Frozen: "good enough"?

Jan 02, 2014 18:01


Disney just released a new movie titled Frozen. It’s getting rabid praise for turning a number of societal and Hollywood princess tropes on their heads. Women in the movie are self-determined, they turn down marriage proposals, they’re loving and supportive of one another, they talk about things other than men.

It wasn’t perfect. It spent a little too much time establishing the usual Disney setups of TWOO WUB and DEAD PARENTS. There were way too many songs. But that TWOO WUB completely fell apart, and one of the songs is about THE JOY OF BEING ALONE where nobody expects you to be anything and you can WORK ON YOUR CRAFT. And there were TWO major female characters, which meant they both actually got to be SPECIFIC people instead of both being The Princess.
And the stressed-out misunderstood witch-queen gets to KEEP HER POWERS AND BE HAPPY AT THE END. There is a HAPPY ENDING FOR THE WITCH in this movie. AAAAAHHHHH <3 <3 <3 <3

It’s all an amazing progressive step for what is ostensibly the most heteronormative media company out there, right?

Right?

Well, sure. If you compare Frozen to other Disney princess-centric movies, it’s a breath of fresh air. That all changes when you compare it to the fairy tale it’s (loosely) based on: “The Snow Queen,” published in 1845 by Hans Christian Andersen. It’s about a boy who gets brainwashed by evil magic and kidnapped by a Snow Queen, and the girl who insists on saving him even though it’s treacherous and most people don’t even know where he is and think he’s already dead anyway. The original tale has a grand total of zero strong, prominent male characters. There’s the boy, who has zero agency and whose personality is compromised for most of the story. There’s the devil who created the evil magic, who appears only in the prologue and is barely a character at all. There’s a Prince, who also shows up for only one of the tale’s seven chapters and is mainly notable for meeting the Princess’s exacting marriage standards. And that’s it unless you count a couple talking animals.

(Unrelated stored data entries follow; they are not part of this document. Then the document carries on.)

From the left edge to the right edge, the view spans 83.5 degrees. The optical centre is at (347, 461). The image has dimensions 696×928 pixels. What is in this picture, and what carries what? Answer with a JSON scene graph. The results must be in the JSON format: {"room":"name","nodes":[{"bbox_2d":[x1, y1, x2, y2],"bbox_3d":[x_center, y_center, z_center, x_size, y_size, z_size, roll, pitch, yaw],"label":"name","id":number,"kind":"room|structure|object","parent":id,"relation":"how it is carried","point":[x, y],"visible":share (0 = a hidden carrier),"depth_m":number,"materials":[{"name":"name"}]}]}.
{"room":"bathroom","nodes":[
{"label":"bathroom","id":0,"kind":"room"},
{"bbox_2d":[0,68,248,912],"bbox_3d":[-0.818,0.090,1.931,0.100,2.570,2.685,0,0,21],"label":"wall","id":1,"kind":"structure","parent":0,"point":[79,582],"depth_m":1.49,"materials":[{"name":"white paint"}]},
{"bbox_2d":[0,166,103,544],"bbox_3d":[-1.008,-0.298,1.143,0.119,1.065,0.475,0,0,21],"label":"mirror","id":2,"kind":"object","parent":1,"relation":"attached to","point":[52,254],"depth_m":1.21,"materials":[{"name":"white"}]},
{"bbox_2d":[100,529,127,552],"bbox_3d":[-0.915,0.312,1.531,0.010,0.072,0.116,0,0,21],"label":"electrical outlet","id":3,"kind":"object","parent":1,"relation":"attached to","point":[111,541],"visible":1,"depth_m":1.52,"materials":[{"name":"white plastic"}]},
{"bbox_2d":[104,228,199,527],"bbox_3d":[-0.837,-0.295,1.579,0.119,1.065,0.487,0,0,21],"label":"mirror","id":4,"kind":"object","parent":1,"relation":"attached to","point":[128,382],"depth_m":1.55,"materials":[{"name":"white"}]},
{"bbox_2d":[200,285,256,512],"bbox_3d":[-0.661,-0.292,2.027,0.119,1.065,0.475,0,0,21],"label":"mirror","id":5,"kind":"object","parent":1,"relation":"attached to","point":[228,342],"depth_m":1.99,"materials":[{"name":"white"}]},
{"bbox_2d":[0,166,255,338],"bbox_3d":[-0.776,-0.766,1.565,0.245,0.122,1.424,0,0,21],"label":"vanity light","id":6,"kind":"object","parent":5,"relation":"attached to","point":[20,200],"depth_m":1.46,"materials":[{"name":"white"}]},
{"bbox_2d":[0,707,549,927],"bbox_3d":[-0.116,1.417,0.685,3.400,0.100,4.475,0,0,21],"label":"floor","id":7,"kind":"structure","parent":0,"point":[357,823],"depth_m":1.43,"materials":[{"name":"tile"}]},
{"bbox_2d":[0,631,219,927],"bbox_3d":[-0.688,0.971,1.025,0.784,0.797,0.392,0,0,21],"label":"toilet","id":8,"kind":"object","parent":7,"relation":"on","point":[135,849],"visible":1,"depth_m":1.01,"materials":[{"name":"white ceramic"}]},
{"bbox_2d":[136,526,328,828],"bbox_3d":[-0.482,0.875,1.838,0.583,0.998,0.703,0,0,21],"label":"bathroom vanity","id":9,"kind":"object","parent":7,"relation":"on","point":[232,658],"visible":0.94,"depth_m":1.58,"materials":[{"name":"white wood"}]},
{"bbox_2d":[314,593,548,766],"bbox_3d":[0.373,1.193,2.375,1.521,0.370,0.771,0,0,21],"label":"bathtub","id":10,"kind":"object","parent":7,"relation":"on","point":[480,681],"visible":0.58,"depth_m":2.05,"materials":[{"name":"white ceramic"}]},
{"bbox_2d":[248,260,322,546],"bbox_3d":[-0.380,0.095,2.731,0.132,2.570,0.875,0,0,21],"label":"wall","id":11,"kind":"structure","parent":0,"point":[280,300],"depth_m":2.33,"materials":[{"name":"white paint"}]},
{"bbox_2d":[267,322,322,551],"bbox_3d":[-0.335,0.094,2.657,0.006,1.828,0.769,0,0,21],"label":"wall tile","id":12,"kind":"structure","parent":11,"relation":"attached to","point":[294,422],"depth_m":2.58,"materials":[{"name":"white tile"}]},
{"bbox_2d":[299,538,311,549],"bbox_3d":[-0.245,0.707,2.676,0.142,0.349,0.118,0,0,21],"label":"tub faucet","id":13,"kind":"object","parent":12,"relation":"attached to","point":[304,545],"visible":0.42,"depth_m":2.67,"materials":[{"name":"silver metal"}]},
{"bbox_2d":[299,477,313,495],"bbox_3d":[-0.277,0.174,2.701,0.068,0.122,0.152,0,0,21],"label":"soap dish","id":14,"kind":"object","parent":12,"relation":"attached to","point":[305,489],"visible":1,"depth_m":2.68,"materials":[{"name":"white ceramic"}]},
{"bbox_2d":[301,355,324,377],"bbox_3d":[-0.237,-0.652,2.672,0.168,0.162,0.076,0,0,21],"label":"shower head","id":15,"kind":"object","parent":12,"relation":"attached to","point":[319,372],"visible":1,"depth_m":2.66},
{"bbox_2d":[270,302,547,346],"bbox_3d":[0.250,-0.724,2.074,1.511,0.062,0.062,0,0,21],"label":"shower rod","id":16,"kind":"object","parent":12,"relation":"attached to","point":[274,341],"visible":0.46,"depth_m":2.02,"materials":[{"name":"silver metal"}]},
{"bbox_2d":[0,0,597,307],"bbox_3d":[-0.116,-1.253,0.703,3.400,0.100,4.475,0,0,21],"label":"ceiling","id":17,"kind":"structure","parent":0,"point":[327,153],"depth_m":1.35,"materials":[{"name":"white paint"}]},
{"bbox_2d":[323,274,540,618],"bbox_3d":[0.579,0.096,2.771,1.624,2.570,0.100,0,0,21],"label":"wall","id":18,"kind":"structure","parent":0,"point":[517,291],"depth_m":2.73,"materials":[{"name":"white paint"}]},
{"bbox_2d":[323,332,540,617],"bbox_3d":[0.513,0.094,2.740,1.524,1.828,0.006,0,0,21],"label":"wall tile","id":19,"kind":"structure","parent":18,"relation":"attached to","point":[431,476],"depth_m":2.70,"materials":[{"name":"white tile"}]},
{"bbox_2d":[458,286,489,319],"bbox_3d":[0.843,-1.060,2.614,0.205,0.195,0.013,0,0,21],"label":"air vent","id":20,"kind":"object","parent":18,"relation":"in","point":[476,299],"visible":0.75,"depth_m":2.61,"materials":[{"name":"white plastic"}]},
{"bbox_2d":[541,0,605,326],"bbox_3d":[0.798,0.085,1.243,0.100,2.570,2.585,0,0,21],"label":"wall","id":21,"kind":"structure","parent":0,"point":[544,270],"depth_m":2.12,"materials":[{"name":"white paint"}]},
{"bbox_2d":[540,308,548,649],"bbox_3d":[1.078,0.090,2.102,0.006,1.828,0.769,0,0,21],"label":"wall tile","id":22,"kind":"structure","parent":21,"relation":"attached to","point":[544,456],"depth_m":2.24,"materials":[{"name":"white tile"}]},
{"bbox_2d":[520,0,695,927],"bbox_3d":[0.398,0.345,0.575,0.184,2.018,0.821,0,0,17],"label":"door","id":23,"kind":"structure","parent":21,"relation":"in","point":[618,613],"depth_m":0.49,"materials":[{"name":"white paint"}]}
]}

On the flip side, the tale is full of powerful and/or respectable female characters, from revered grandmothers to the aforementioned Princess to witches to highway robbers, and there’s no sense that any of them got to where they are with someone else’s help. There is even explicit admonition that everything the little girl accomplishes, she accomplishes because she is inherently capable of it, not because of assistance or altruism. ”I can give her no greater power than she has already,” said the woman; “don't you see how strong that is? How men and animals are obliged to serve her, and how well she has got through the world, barefooted as she is. She cannot receive any power from me greater than she now has, which consists in her own purity and innocence of heart.”

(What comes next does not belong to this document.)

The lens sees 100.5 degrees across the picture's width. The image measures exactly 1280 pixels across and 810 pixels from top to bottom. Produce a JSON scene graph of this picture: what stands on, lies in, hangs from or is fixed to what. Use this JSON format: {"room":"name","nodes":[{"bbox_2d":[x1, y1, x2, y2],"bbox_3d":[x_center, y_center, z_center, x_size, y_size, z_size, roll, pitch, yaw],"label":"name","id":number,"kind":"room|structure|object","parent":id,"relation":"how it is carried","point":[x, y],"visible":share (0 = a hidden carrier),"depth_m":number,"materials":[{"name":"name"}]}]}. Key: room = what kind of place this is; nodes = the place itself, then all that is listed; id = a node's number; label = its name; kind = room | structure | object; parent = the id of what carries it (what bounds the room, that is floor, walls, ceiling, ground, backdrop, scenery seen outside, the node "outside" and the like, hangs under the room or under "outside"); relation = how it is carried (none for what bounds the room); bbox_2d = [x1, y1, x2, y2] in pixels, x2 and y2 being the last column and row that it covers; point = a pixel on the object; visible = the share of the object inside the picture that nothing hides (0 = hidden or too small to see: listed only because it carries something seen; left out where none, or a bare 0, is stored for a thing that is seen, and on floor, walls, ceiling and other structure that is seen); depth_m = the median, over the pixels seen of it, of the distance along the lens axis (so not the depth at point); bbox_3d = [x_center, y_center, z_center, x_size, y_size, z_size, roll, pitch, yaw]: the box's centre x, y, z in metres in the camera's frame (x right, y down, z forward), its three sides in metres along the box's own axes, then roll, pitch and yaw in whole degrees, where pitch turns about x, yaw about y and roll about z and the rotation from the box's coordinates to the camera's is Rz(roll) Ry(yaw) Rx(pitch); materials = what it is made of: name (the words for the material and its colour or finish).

From one point of view, by eliminating the boy from the original tale and rewriting the snow queen’s backstory to something more expansive, Frozen gives us a fully-formed, three-dimensional character to explore who isn’t simply “female” nor simply “evil” nor simply anything else.

From another, Disney has taken a story about a girl who rescues a boy from a kidnapper all by herself and changed it into a story where a girl strikes out with a boy (because girls need help to do things) to help a girl (because a boy wouldn’t have needed help) who can’t control her emotions (because girls are too uterusy - I mean hysterical).

So if Frozen is treated as such a huge step forward, is that because we’re starting from so far behind or because folks are by and large rather naïve about the whole deal?